How long did it run before he backed it out of the garage? Long enough for everything to really heat up, or just a short while? When it stalls, does it pop and backfire and run poorly for a little while before it dies, or does it just stop dead like you've turned the key off? If it stops dead, my vote is a bad ignition switch. Even new switches can be bad. If it runs poorly before dying, I'd look for a short in the distributor.


Another thing to look at is fuses. Do you have a fuse in your wiring? A fuse holder with loose connections can cause intermittent electrical problems like you're seeing. The fuse holders that attach to the starter motor have been known to corrode on the underside making bad connections.
Thank you so much for your detailed reply.
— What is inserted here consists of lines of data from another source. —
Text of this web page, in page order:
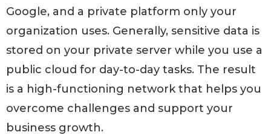
Google, and a private platform only your
organization uses. Generally, sensitive data is
stored on your private server while you use a
public cloud for day-to-day tasks. The result
is a high-functioning network that helps you
overcome challenges and support your
business growth.

1. Starter was just replaced. Engine did turn but would not fire.
2. Ignition switch was also just replaced. Car has started quickly each time after the switch was replaced.
3. Did not run the car very long before backing out. As I said, the car started right up and sounded fine.
4. No 'pop' or backfire - it just stopped.
5. First thing I did was check the fuse - it was fine. Like I said, the horn blasted just as it should with the wonderful Model A sound.
6. My mechanic is convinced the problem is related to the distributor. He already ordered a replacement just in case but will, of course, check everything related.

Thanks again for your reply.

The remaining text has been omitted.